# Farming The Sky



## Hound Dog (Jan 18, 2009)

Between San Cristóbal de Las Casas and the Tabasco State line and then on to Villahermosa or other destinations up there, there are three principal ways to proceed. One can drive up Highway 199 through Ocosingo to Palenque, a splendid drive with many attractions along the way; Highway 195 through Larrainza, Jititol de Zaragoza and Teapa or Highway 87 to the Tuxtla Cuota at Raudales and on the expressway to San Cristóbal through Tuxtla Gutiérrez. All are beautiful alternatives once one is accustomed to them and all worthwile journeys but today I want to talk about the drive from San Cristóbal up Highway 195 on one´s way to Tabasco but with the goal of observing some of the most beatuiful and spectacular sheer mountainous scenery interspersed with countless agriculturally oriented villages on the planet.

Do this thing that barely anyone not native to the región does. Start in San Cristóbal and drive to Larrainza and then on to Tres Puentes and Puerto Cate and Jicotol de Zaragoza with a diversión to El Bosque and you will observe and be a part of splendid and impossible mountain vistas beyond anything you have ever imagined. Then you willl observe nearly vertical mountain slopes, seemingly impossible to even negotiate, in your car plowed and planted at indiscernable heights of up to 3000 meters with eveything from corn to bananas to coffee and surrounded by endless perfumed alpine forests . A vertical landscape so wildly beautiful as to make it indescribable in words and people get up and till these fields daily just to make a simple and marginal living. 

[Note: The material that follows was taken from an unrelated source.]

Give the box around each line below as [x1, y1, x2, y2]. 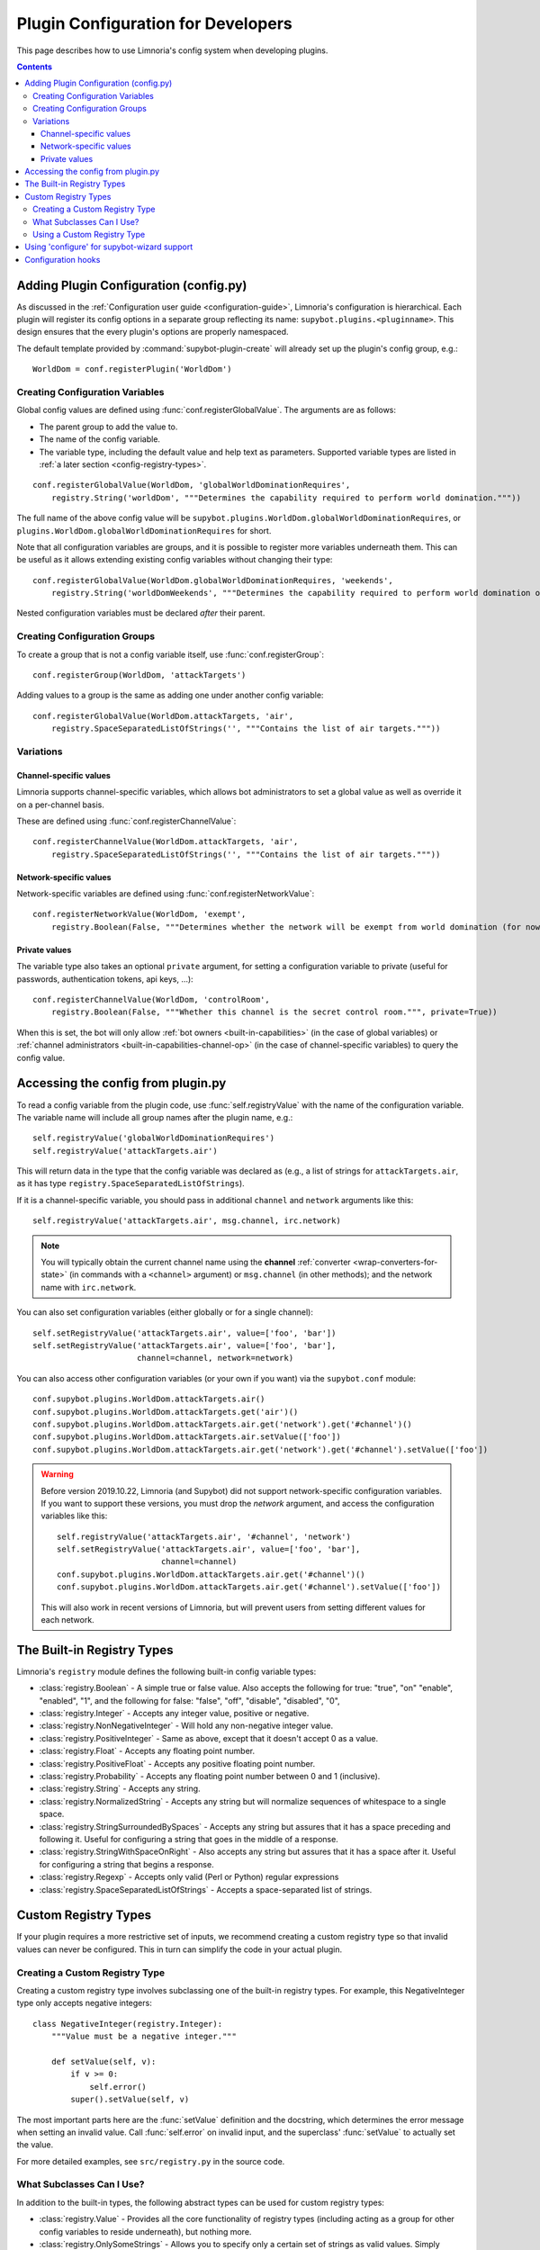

These virtually vertical fields existent in Chiapas planted in corn, beans, maguey, bananas, coffee, beans and many other agricultural products must have been planted and tilled and harvested by people with physical skills beyond our imaginations. My admiration is complete and unreserved. 

The landscape there indescribably spectacular and beautiful. Take the drive, if you can, before you die.


----------